Because go test ./go/... also traverses the end-to-end packages under go/test/endtoend/.... The -short flag makes every integration test hit its if testing.Short() { t.Skip() } guard and skip, keeping a “quick unit run” quick. Drop -short and a plain go test ./go/... launches the heavy integration suites — building binaries, starting Postgres — which is slow and usually not what you wanted.Name the three things an integration run sets up before go test, and what each prevents.

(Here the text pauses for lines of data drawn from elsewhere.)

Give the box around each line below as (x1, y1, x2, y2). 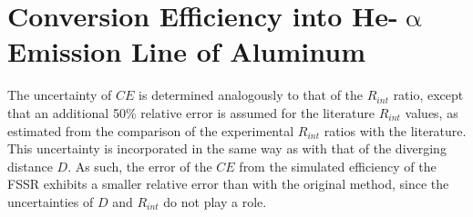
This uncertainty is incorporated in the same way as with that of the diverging (7, 139, 447, 158)
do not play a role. (163, 192, 267, 211)
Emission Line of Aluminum (7, 33, 365, 70)
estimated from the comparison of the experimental (7, 121, 294, 140)
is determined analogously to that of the (139, 85, 364, 104)
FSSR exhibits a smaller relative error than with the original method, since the (7, 174, 449, 193)
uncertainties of (7, 192, 94, 211)
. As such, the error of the (67, 156, 212, 175)
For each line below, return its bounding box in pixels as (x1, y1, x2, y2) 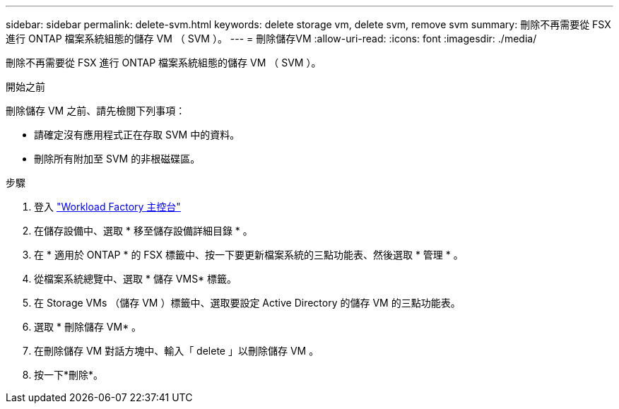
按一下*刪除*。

First, it builds the service binaries so the suites launch fresh binaries from bin/ instead of stale or missing ones. Second, it starts the port-pool server (idempotent — once, reused) so runs share a coordination point. Third, it exports MULTIGRES_PORT_POOL_ADDR pointing at the pool socket, without which parallel components grab raw TCP ports and collide into flaky failures.What is the difference between -count=1 and -count=10?
-count=1 is the cache-buster: it forces a single fresh run that ignores a cached PASS, which matters after an env or build change the test cache can’t see. -count=10 is the flake hunt: it runs the test ten times looking for an intermittent failure. Same flag, opposite intent — pick deliberately.What flips between make pgproto and make pgproto-update-patches, and what’s the risk?
Both run the same wire-protocol conformance test; the only change is the PGPROTO_PATCH_MODE variable flipping from verify to generate. In generate mode, any divergence from PostgreSQL is written into the patch files as “expected” rather than failing — so running it by accident silently absorbs real regressions. Always review the resulting patch diff before merging.